In our study, we found a relatively obscure tracker merchenta.com respawn an ID on a single site out of 3,000 we crawled. It then passed this ID to adnxs.com, a major tracker which we observed on approximately 11% of the sites but does not respawn cookies itself. Again, to be clear, we have no way of knowing if adnxs.com links browsing history in this manner as a matter of policy, but the information needed to do so resides in their databases and that is a problem by itself.
In summary, cookie syncing can enable trackers to create more complete and persistent profiles on the users they track. Given the sophistication of today’s trackers, starting a truly fresh browsing profile is a very difficult task — the web never really forgets.

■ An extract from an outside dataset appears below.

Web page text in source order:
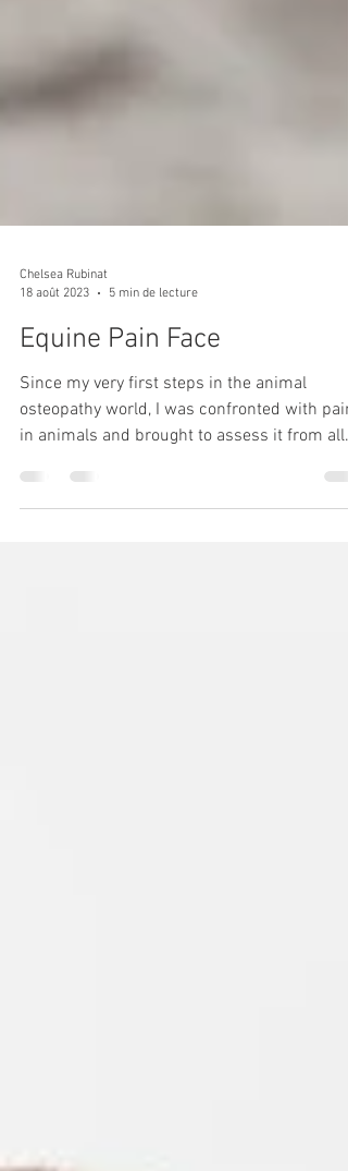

Let me end by pointing out why cookie syncing is more troublesome than most other tracking techniques including fingerprinting. In response to our work, AddThis, who had by far the most widely deployed canvas fingerprinting code in our study, has stated that they are ceasing the practice of fingerprinting. They are able to do this since fingerprinting is not essential to the web or to their business model. On the other hand, cookie syncing is essential to ad auctions; despite its privacy risks, it’s not realistic to expect that it will go away. So what’s the way forward?
Technical solutions like cookie double-keying or list-based and heuristic-based blocking tools can help prevent cookie syncing to the extent they prevent tracking altogether. However, the business model of the majority of the web will likely prevent the widespread deployment of these solutions as on-by-default for the average consumer. Instead, these consumers must simply trust that companies are not misusing tracking data. Transparency of data use practices in an externally verifiable manner would go a long way toward repairing consumer mistrust of online tracking and advertising.
1 ID cookies are determined using the method described in Section 5.1 of our paper. 2 Alternative syncing mechanisms exist; A.com can build the request to B.com in javascript (requiring a single request), or B.com can generate the initial request to A.com with its tracking ID embedded in the url (thus performing a two-directional sync). 3 Onboarding companies are an example of trackers that receive PII from other domains. 4 This graph shows real data collected during a measurement, where the front page of the global top 3000 Alexa sites were visited in descending order. Nodes are Public-Suffix + 1, edges are the existence of an HTTP referrer back to the visited site and an identifying cookie. For graph simplicity Facebook.com is excluded and only a subset of page visits are included. 5 We use the same data as before, but simulate this by splitting tracker nodes into pre-clear and post-clear.
Written with many excellent contributions from Christian Eubank and Arvind Narayanan. Thanks to Joseph Bonneau and Ed Felten for their helpful comments.